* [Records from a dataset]
* * * * * * *

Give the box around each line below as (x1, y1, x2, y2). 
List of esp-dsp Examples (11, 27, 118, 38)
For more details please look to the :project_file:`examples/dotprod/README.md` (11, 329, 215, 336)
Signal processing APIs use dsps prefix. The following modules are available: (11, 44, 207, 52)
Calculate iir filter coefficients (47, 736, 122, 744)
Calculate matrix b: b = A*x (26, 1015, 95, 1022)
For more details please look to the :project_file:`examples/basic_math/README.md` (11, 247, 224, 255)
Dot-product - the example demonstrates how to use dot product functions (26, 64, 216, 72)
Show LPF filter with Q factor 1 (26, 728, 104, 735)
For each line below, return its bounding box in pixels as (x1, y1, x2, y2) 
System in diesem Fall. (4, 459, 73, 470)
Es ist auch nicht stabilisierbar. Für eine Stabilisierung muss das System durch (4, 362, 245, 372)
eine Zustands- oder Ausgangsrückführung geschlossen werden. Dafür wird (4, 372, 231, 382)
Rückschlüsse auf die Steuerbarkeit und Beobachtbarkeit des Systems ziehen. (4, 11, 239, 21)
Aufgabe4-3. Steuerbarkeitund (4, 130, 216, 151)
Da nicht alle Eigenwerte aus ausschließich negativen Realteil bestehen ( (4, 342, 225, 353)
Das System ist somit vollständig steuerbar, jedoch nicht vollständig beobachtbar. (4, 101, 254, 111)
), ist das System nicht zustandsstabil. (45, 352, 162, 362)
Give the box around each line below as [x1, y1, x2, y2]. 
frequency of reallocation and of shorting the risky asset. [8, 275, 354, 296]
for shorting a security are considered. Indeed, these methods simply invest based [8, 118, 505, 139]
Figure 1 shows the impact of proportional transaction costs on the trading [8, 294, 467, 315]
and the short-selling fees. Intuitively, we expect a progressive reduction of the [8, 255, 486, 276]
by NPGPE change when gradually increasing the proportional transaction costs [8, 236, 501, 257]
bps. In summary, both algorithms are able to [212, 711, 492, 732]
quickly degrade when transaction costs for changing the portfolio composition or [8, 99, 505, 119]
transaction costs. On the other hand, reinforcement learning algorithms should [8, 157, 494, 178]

* * * * * * *

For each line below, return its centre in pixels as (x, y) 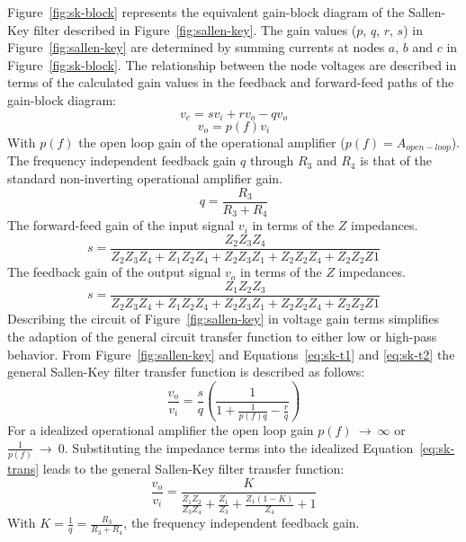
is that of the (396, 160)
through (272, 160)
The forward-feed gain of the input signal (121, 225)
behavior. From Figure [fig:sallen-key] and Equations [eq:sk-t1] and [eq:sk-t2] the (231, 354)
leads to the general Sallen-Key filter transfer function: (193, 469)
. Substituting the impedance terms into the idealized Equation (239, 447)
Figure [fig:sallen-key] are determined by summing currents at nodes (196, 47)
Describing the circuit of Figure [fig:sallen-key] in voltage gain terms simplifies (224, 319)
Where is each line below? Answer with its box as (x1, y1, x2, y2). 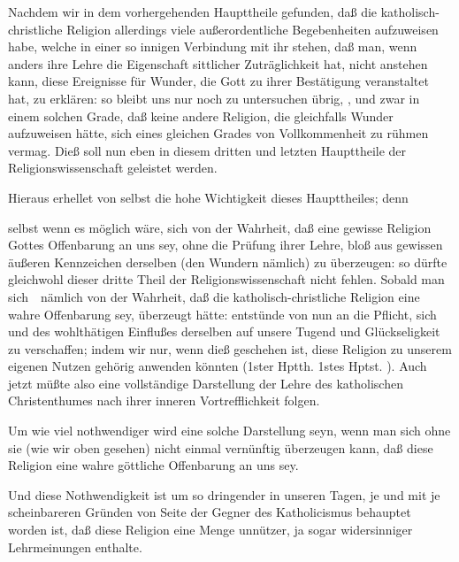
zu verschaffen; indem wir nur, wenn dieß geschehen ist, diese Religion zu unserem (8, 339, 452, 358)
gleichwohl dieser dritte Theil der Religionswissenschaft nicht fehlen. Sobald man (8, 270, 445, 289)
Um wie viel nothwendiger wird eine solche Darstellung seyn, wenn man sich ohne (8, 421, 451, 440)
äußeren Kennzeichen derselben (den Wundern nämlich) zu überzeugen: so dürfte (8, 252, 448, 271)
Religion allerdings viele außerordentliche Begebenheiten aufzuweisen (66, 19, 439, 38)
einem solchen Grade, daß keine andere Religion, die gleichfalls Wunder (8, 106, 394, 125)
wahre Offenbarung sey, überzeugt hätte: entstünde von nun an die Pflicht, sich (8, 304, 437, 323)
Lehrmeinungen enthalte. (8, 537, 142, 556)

* * * * * * *

* [Directions for this task] Retype exactly the lines above, from the one with "below as (x1, y1, x2, y2)." through the one with "and the short-selling", inclusive.

* [Solution]
Give the box around each line below as (x1, y1, x2, y2). 
List of esp-dsp Examples (11, 27, 118, 38)
For more details please look to the :project_file:`examples/dotprod/README.md` (11, 329, 215, 336)
Signal processing APIs use dsps prefix. The following modules are available: (11, 44, 207, 52)
Calculate iir filter coefficients (47, 736, 122, 744)
Calculate matrix b: b = A*x (26, 1015, 95, 1022)
For more details please look to the :project_file:`examples/basic_math/README.md` (11, 247, 224, 255)
Dot-product - the example demonstrates how to use dot product functions (26, 64, 216, 72)
Show LPF filter with Q factor 1 (26, 728, 104, 735)
For each line below, return its bounding box in pixels as (x1, y1, x2, y2) 
System in diesem Fall. (4, 459, 73, 470)
Es ist auch nicht stabilisierbar. Für eine Stabilisierung muss das System durch (4, 362, 245, 372)
eine Zustands- oder Ausgangsrückführung geschlossen werden. Dafür wird (4, 372, 231, 382)
Rückschlüsse auf die Steuerbarkeit und Beobachtbarkeit des Systems ziehen. (4, 11, 239, 21)
Aufgabe4-3. Steuerbarkeitund (4, 130, 216, 151)
Da nicht alle Eigenwerte aus ausschließich negativen Realteil bestehen ( (4, 342, 225, 353)
Das System ist somit vollständig steuerbar, jedoch nicht vollständig beobachtbar. (4, 101, 254, 111)
), ist das System nicht zustandsstabil. (45, 352, 162, 362)
Give the box around each line below as [x1, y1, x2, y2]. 
frequency of reallocation and of shorting the risky asset. [8, 275, 354, 296]
for shorting a security are considered. Indeed, these methods simply invest based [8, 118, 505, 139]
Figure 1 shows the impact of proportional transaction costs on the trading [8, 294, 467, 315]
and the short-selling fees. Intuitively, we expect a progressive reduction of the [8, 255, 486, 276]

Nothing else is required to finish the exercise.